Expertise, rapid response and good coordination save lives. Five teams from four countries are taking part in a training exercise designed to test their operational capabilities in a simulated emergency following a virtual earthquake. Swiss Humanitarian Aid, part of the Swiss Agency for Development and Cooperation (SDC), and the Swiss Armed Forces are hosting the three-day ACHILLES exercise, which is taking place between 8 and 10 May, mainly in the Swiss Armed Forces training village at Epeisses in the canton of Geneva. Alongside Swiss Rescue, teams from Germany, France and the UK are also taking part.

Seventy-six search and rescue professionals and eight search dogs are practising in the Swiss Armed Forces training village at Epeisses.
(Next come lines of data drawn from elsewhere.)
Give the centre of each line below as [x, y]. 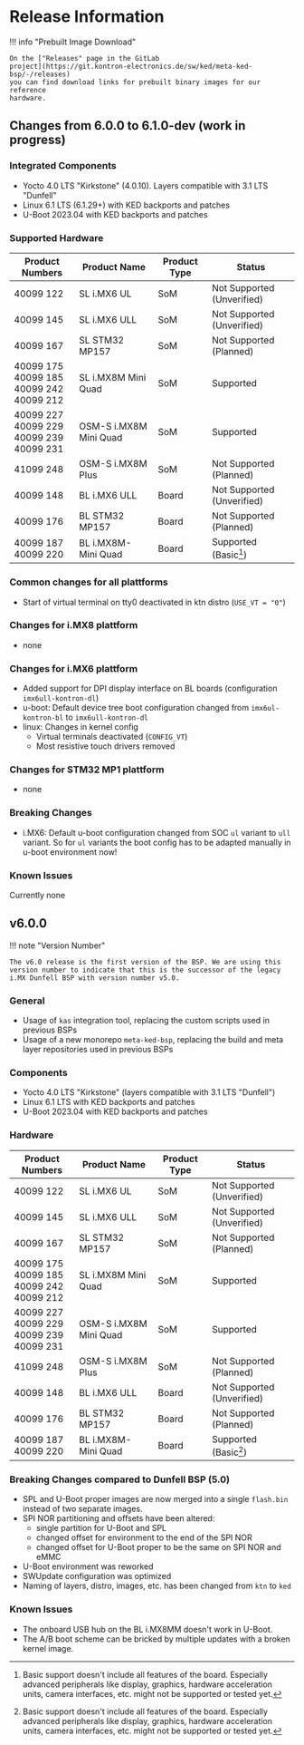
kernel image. [48, 1648]
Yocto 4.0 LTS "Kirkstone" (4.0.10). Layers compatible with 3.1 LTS [145, 185]
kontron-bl [43, 718]
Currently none [38, 896]
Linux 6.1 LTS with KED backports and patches [109, 1102]
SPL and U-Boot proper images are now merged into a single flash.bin [155, 1499]
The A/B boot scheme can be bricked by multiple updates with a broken [157, 1639]
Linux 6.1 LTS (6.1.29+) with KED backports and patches [126, 205]
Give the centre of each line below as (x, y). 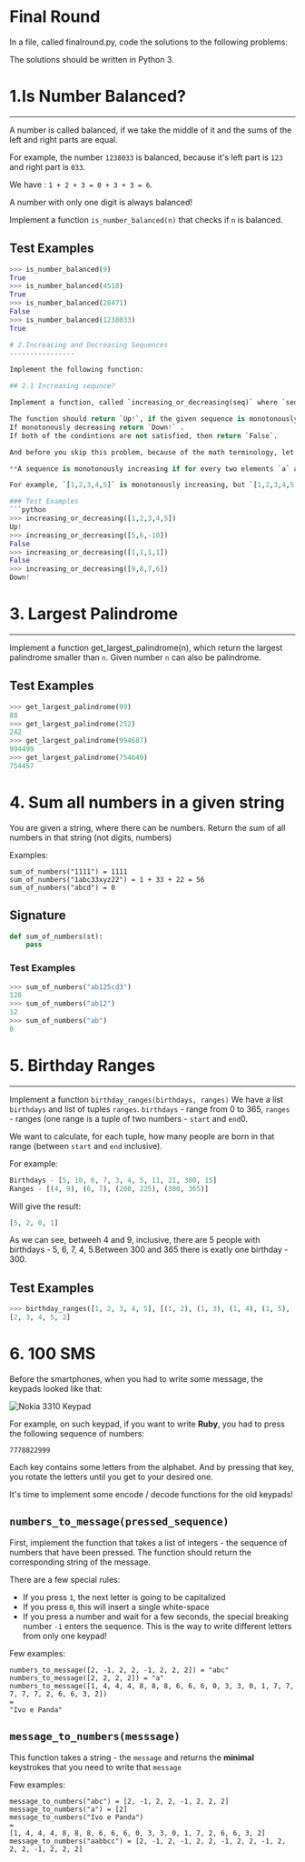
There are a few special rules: (65, 1579)
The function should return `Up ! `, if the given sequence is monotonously (154, 419)
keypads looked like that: (56, 1388)
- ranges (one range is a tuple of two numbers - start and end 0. (128, 1118)
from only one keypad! (64, 1636)
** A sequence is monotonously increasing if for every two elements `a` (150, 469)
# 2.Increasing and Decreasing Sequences (89, 345)
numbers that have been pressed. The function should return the (131, 1552)
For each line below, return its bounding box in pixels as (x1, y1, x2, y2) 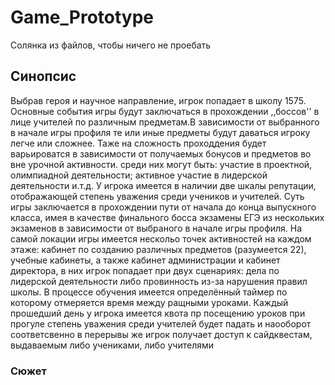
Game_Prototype (10, 6, 155, 29)
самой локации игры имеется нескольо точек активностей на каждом (10, 232, 312, 245)
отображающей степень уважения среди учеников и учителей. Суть (10, 190, 305, 202)
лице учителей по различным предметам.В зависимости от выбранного (10, 116, 320, 128)
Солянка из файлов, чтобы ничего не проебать (10, 39, 212, 51)
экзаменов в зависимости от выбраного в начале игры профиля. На (10, 222, 303, 234)
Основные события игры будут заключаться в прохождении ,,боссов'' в (10, 105, 320, 117)
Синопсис (10, 68, 77, 85)
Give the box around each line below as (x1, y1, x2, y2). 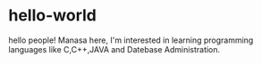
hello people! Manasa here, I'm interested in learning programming (8, 35, 254, 45)
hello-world (8, 5, 97, 26)
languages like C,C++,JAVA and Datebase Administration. (8, 44, 221, 54)
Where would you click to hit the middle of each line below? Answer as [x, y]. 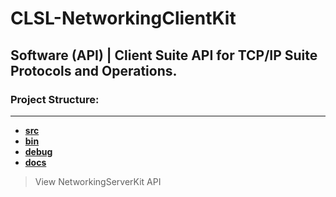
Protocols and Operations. [94, 70]
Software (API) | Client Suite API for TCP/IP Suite [164, 55]
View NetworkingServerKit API [98, 181]
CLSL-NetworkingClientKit [123, 18]
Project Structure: [55, 99]
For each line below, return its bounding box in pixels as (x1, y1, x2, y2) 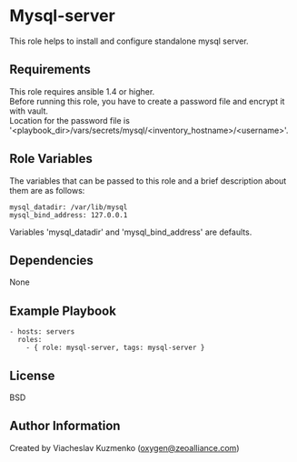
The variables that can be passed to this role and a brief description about (9, 175, 287, 186)
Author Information (9, 418, 121, 434)
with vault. (9, 105, 48, 116)
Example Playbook (9, 303, 116, 318)
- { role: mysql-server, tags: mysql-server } (25, 343, 205, 353)
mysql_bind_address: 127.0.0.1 (9, 210, 128, 219)
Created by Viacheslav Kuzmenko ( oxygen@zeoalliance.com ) (9, 442, 240, 453)
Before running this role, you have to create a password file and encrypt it (9, 95, 285, 106)
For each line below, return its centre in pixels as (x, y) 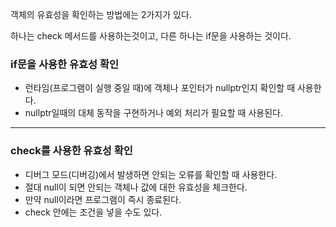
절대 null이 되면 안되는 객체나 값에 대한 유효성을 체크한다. (136, 187)
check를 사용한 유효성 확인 (71, 151)
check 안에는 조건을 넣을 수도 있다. (93, 212)
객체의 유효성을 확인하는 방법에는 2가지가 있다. (101, 14)
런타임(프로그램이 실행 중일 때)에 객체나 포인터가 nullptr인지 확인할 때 (160, 88)
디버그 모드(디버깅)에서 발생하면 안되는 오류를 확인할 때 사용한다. (151, 174)
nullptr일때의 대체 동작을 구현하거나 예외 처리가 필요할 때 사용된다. (153, 113)
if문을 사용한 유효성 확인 (65, 64)
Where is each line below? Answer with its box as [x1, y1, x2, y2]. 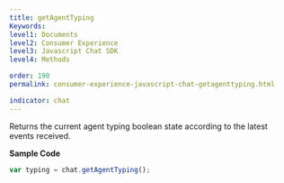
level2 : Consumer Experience [9, 38, 119, 48]
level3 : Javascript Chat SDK [9, 47, 119, 56]
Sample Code [9, 148, 61, 159]
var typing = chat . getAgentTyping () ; [9, 165, 151, 174]
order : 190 [9, 71, 50, 81]
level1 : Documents [9, 30, 78, 39]
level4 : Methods [9, 55, 70, 64]
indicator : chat [9, 96, 70, 105]
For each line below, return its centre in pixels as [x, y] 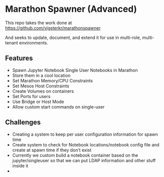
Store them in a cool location [41, 75]
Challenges [23, 123]
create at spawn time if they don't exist [52, 150]
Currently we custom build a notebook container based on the [75, 155]
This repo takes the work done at [39, 23]
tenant [12, 42]
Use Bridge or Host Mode [38, 102]
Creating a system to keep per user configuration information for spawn [85, 134]
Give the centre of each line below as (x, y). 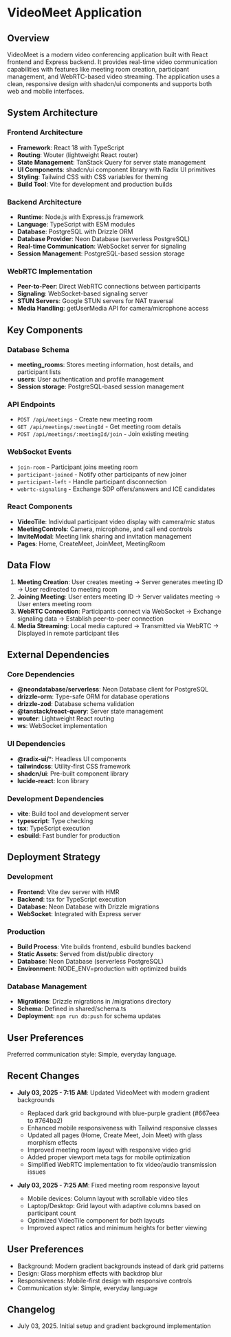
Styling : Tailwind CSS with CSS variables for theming (92, 176)
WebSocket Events (40, 452)
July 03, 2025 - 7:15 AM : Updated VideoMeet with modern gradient (113, 1092)
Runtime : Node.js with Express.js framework (80, 217)
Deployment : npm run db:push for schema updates (89, 1016)
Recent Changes (44, 1076)
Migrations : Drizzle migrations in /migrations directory (94, 1002)
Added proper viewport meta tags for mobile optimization (109, 1157)
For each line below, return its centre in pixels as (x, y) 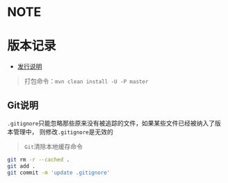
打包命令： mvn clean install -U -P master (86, 81)
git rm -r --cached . (39, 159)
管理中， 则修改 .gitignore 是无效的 (63, 132)
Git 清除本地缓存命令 (54, 146)
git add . (22, 166)
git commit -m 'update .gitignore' (59, 173)
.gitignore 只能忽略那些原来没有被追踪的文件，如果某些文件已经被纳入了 (111, 123)
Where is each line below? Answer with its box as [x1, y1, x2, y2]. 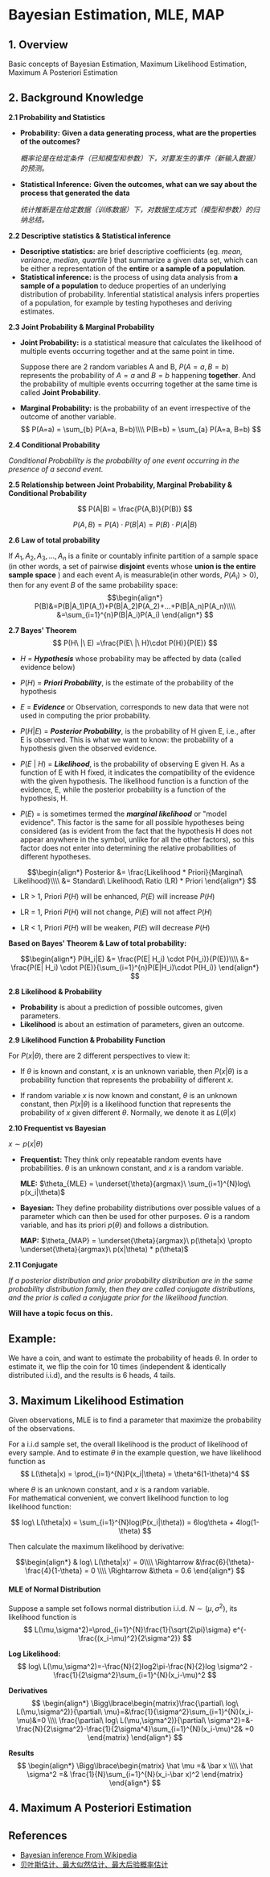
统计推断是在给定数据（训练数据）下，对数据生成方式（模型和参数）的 [19, 204, 253, 214]
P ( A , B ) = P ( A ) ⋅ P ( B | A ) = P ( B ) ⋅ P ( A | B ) [72, 519, 198, 529]
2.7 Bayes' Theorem [8, 626, 77, 635]
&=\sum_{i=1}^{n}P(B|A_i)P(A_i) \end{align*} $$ [55, 610, 215, 620]
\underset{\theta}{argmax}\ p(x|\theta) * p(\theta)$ [19, 1244, 189, 1255]
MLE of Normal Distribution [8, 1584, 101, 1594]
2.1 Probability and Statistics [8, 112, 106, 122]
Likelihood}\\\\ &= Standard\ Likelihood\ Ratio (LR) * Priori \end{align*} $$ [13, 876, 257, 886]
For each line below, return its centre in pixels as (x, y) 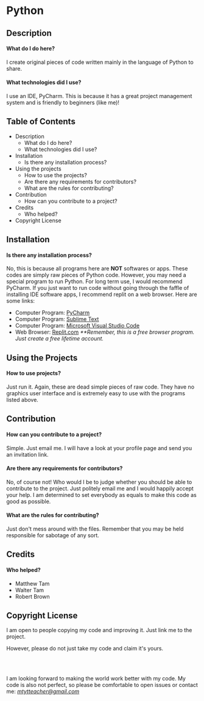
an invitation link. (27, 454)
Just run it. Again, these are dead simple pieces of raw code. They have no (100, 387)
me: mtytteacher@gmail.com (43, 691)
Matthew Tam (32, 583)
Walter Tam (30, 590)
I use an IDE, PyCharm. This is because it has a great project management (99, 96)
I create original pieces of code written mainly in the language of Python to (100, 62)
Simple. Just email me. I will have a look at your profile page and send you (99, 448)
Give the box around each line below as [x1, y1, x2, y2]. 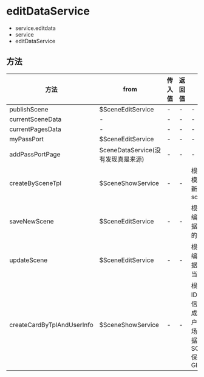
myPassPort [9, 135, 44, 143]
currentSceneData [9, 115, 62, 123]
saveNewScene [9, 217, 54, 225]
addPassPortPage [9, 150, 61, 158]
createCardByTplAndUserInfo [9, 320, 94, 329]
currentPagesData [9, 125, 62, 133]
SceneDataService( [99, 146, 155, 154]
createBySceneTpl [9, 178, 62, 187]
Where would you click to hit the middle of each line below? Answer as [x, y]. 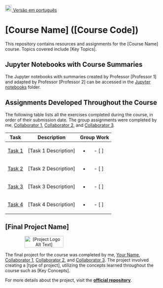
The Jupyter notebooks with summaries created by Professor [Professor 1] [81, 76]
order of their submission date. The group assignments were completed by [81, 120]
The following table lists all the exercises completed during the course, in [79, 114]
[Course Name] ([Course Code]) [72, 30]
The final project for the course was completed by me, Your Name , [73, 255]
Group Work [95, 137]
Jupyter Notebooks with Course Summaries [74, 65]
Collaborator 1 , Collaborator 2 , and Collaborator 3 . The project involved [77, 260]
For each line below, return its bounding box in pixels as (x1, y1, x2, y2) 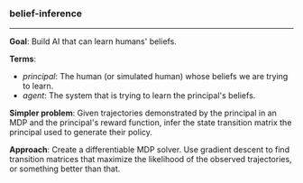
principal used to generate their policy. (9, 127, 153, 138)
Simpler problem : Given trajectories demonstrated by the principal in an (9, 107, 277, 119)
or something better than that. (9, 163, 121, 174)
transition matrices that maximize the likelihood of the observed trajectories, (9, 154, 292, 165)
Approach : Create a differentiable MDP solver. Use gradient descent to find (9, 144, 290, 155)
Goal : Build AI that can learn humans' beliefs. (9, 36, 178, 47)
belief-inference (9, 7, 83, 20)
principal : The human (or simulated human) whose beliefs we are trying (22, 71, 289, 82)
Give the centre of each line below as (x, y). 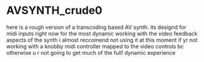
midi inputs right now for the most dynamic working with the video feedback (102, 33)
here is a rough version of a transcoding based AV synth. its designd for (97, 27)
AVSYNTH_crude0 (54, 11)
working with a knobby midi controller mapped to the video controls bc (95, 46)
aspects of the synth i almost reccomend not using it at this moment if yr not (102, 40)
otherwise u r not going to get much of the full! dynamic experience (91, 52)
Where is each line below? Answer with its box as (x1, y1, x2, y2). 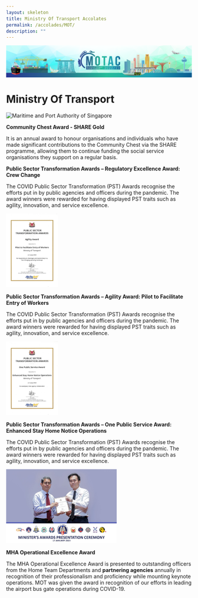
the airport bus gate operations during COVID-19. (6, 585, 126, 592)
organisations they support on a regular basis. (6, 153, 118, 160)
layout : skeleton (6, 9, 49, 15)
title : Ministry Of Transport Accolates (6, 15, 107, 22)
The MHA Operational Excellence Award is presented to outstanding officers (6, 560, 192, 567)
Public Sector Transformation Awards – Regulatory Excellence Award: (6, 165, 180, 172)
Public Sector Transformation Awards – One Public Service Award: (6, 420, 172, 428)
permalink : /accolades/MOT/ (6, 22, 75, 28)
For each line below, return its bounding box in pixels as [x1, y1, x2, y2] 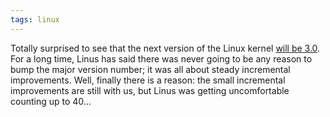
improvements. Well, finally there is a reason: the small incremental [10, 74, 286, 86]
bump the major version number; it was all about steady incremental [10, 63, 291, 75]
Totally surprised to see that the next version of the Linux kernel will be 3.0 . [10, 42, 321, 54]
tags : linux [10, 14, 60, 25]
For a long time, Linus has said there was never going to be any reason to [10, 52, 313, 65]
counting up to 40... [10, 95, 92, 107]
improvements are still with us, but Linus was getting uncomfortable [10, 84, 290, 96]
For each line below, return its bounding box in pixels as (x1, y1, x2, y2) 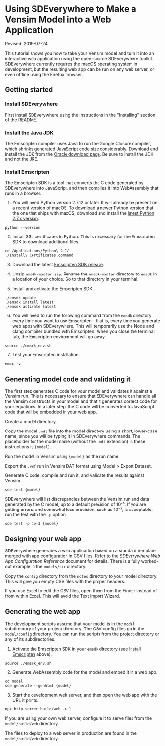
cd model (5, 679, 23, 684)
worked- (141, 558, 159, 564)
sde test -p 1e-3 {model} (5, 521, 58, 526)
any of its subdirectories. (5, 636, 56, 642)
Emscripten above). (12, 651, 52, 657)
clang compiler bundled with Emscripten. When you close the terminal (12, 328, 155, 334)
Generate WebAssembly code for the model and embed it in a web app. (12, 669, 158, 675)
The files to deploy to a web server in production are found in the (5, 730, 137, 736)
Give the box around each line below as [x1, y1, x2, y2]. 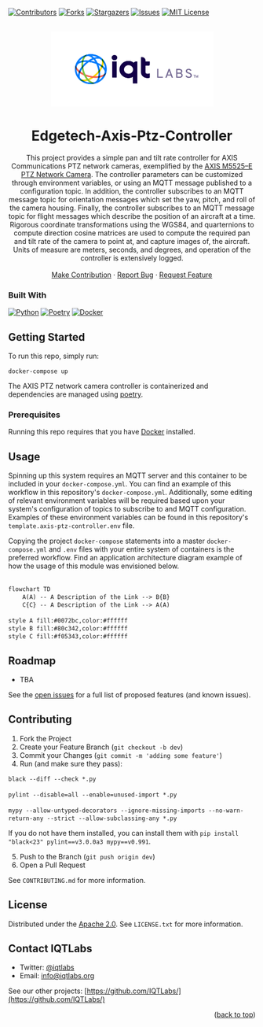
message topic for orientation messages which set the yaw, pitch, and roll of [8, 194, 256, 204]
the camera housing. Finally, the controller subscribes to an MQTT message [9, 203, 255, 212]
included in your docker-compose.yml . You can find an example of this [8, 479, 232, 489]
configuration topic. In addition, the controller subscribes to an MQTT [20, 186, 244, 196]
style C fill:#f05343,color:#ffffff [8, 633, 128, 641]
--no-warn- [208, 807, 244, 815]
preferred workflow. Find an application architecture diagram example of [8, 553, 243, 563]
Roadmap [8, 654, 57, 667]
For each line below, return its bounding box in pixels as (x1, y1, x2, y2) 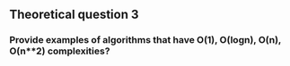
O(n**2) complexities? (9, 45, 110, 57)
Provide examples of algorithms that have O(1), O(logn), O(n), (9, 34, 282, 46)
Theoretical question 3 (9, 7, 139, 22)
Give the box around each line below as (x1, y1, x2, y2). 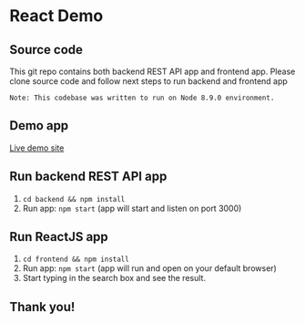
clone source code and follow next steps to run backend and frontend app (9, 76, 289, 87)
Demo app (9, 118, 69, 133)
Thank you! (9, 298, 76, 315)
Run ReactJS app (9, 229, 109, 245)
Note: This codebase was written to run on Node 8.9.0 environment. (9, 93, 275, 102)
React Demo (9, 5, 104, 26)
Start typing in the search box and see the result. (22, 273, 207, 284)
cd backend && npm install (22, 194, 126, 204)
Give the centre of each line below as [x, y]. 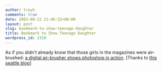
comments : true [21, 15]
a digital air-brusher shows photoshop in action [74, 57]
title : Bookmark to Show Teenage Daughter [51, 33]
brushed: [15, 57]
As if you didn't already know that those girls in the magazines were [76, 52]
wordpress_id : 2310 [26, 38]
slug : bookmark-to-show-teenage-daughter [50, 29]
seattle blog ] [18, 63]
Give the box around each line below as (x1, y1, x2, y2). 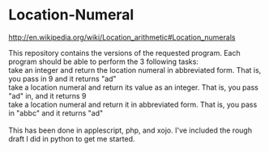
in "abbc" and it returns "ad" (8, 108, 104, 118)
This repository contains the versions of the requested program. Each (8, 48, 241, 57)
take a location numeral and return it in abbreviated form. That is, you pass (8, 99, 258, 109)
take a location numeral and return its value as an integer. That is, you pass (8, 82, 259, 92)
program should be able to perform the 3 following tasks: (8, 57, 199, 66)
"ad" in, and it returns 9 (8, 91, 87, 100)
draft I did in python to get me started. (8, 133, 135, 143)
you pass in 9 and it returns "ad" (8, 74, 117, 83)
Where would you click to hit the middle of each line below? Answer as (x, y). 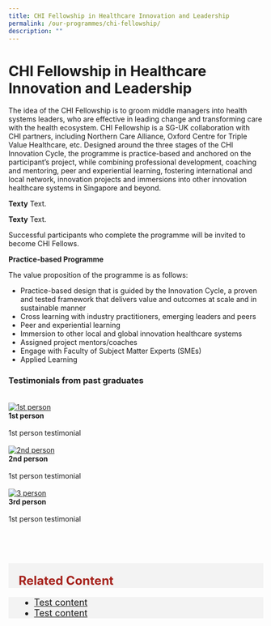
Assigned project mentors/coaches (78, 343)
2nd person (28, 458)
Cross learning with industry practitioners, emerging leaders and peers (138, 317)
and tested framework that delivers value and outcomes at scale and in (138, 300)
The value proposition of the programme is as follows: (98, 275)
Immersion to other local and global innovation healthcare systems (131, 334)
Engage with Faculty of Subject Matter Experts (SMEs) (111, 351)
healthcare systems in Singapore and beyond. (85, 188)
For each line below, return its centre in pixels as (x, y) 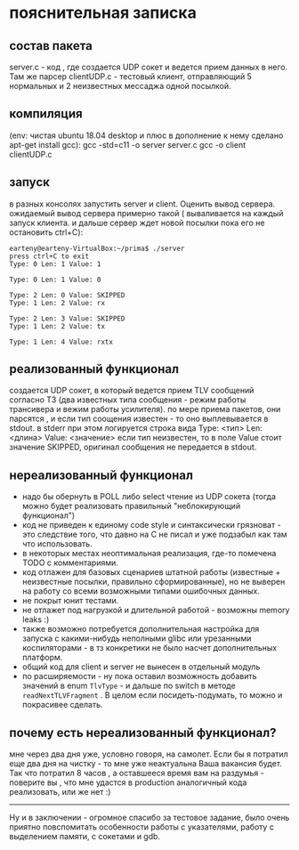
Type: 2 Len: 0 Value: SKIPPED (67, 295)
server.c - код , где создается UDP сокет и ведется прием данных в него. (148, 67)
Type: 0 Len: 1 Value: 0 (55, 279)
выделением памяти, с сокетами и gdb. (85, 837)
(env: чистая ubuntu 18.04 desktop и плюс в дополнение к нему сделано (146, 135)
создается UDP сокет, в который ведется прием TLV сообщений (132, 391)
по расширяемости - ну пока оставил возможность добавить (139, 676)
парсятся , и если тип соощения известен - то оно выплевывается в (139, 419)
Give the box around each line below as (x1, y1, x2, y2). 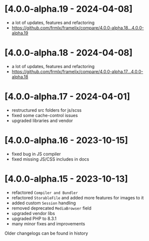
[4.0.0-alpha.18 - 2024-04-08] (4, 48, 133, 58)
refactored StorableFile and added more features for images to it (11, 194, 144, 200)
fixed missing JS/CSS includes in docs (11, 156, 89, 162)
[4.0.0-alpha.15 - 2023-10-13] (4, 173, 128, 184)
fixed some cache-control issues (11, 112, 78, 118)
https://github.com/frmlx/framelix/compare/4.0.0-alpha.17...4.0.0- (11, 69, 144, 74)
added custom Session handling (11, 200, 76, 206)
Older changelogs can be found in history (4, 230, 88, 236)

Seventy-six search and rescue professionals and eight search dogs are practising in the Swiss Armed Forces training village at Epeisses. ©

The exercise is the first time that Swiss Rescue has trained in its new configuration. For the past year or so, Switzerland's search and rescue service has comprised 76 trained professionals (previously 110) and eight search dogs (previously 12). For the two German teams, THW (Technisches Hilfswerk) and I.S.A.R. Germany, the aim is to secure reclassification by the International Search and Rescue Advisory Group (INSARAG), a process that has to be repeated every five years under the United Nations disaster management mechanism. The other teams practising for an emergency in the ruins of the Epeisses army training village are UIISC 1 France and the German-British rescue team @fire Germany/S.A.R.A.I.D., each participating with one management unit rather than as full teams.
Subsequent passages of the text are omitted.